Created by Gerald Friedland, Ruoxi Jia, Jingkang Wang, Bo Li and Nathan Mundhenk.
This work is based on our arXiv tech report. An enhanced version is accepted as the full paper at MIPR 2020. We propose a fundamental answer to a frequently asked question in multimedia computing and machine learning: Do artifacts from perceptual compression contribute to error in the machine learning process and if so, how much? You can also check our project webpage and slide for a deeper introduction.
Just like electricity doesn't originate from the power outlet, pixels don't randomly appear in an image file. Cameras are physical sensors that follow the laws of thermodynamics. Knowing this makes it easier to understand the properties of pixels as we train machine learners to recognize patterns in images.
Our approach to the problem is a reinterpretation of the Helmholtz Free Energy formula from physics to explain the relationship between content and noise when using sensors (such as cameras or microphones) to capture multimedia data. Extensive experiments show that, at the right quality level, perceptual compression is actually not harmful but contributes to a significant reduction of complexity of the machine learning process. Our work provides insights into the reasons for the success of deep learning.
In this repository, we release code and data for conducting perceptual compression while maintaining, or sometimes even improving, overall performance. Additionally, compressed models usually result in faster training convergence.
- Tensorflow 1.4.0
- Keras 2.1.5
- Python 2.7
- CUDA 8.0+ (For GPU)
- Python Libraries: numpy pandas, scikit-learn, h5py, pillow, imageio, librosa, opencv
- lame tool (for MP3 compression)
The code has been tested with Python 2.7, Tensorflow 1.4.0, CUDA 8.0 and cuDNN 5.1 on Ubuntu 14.04. But it may work on more machines (directly or through mini-modification), pull-requests or test report are well welcomed.
To train a model to classify images in CIFAR-10 (quality 5, architecure A)
cd cifar
python train.py --quality 5 --setting 0
Log files and network parameters will be saved to logs
folder in default.
To see HELP for the training script:
cd cifar && python train.py -h (CIFAR-10)
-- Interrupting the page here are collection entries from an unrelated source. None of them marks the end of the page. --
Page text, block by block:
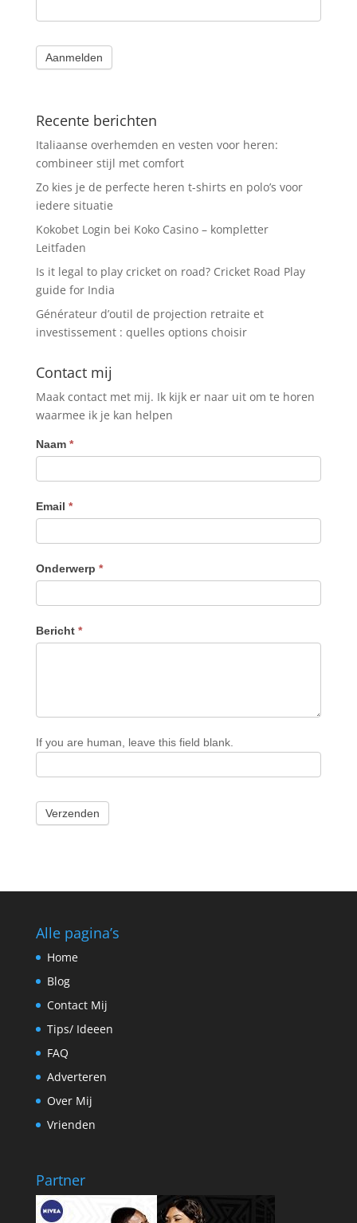
Aanmelden
Recente berichten
Italiaanse overhemden en vesten voor heren:
combineer stijl met comfort
Zo kies je de perfecte heren t-shirts en polo’s voor
iedere situatie
Kokobet Login bei Koko Casino – kompletter
Leitfaden
Is it legal to play cricket on road? Cricket Road Play
guide for India
Générateur d’outil de projection retraite et
investissement : quelles options choisir
Contact mij
Maak contact met mij. Ik kijk er naar uit om te horen
waarmee ik je kan helpen
Contact
Naam *
Email *
Onderwerp *
Bericht *
If you are human, leave this field blank.
Verzenden
Alle pagina’s
Home
Blog
Contact Mij
Tips/ Ideeen
FAQ
Adverteren
Over Mij
Vrienden
Partner
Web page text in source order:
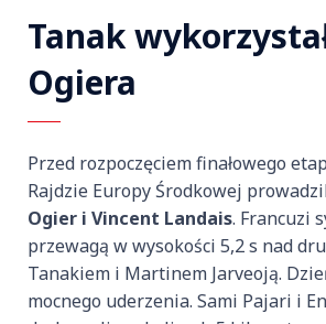
Tanak
Ogiera
Przed rozpoczęciem finałowego
Rajdzie Europy Środkowej
Ogier i Vincent Landais. Francuzi
przewagą w wysokości 5,2 s nad
Tanakiem i Martinem Jarveoją.
mocnego uderzenia. Sami Pajari i
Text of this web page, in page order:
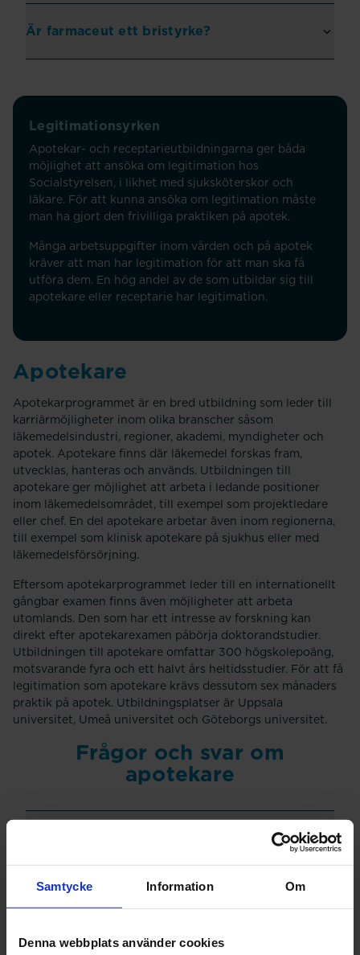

cd audio && python train.py -h (Audio)
If enough GPUs are available, you could use scripts to train models with different settings (architecture, compression ratio). Remember to manually specify proper GPUs in the script (Each process occupies around 3500M graphic memory).
cd cifar
sh scripts/train-all-cnns.sh
More details are provided in our project webpage.
To evaluate our idea, we have designed six different architectures on CIFAR-10 and Audio dataset, respectively. The details of models (architectures, number of parameters) could be obtained from cifar_paras and audio_paras.
If you find our work useful in your research, please consider citing:
@article{gerald20compress,
title={On the Impact of Perceptual Compression on Deep Learning},
author={Gerald Friedland and Ruoxi Jia and Jingkang Wang and Bo Li and Nathan Mundhenk},
journal={MIPR},
year={2020}
}
This code is based on the previous works (All-Conv-Keras,panotti). Many thanks to the authors.
Our code is released under Apache License 2.0.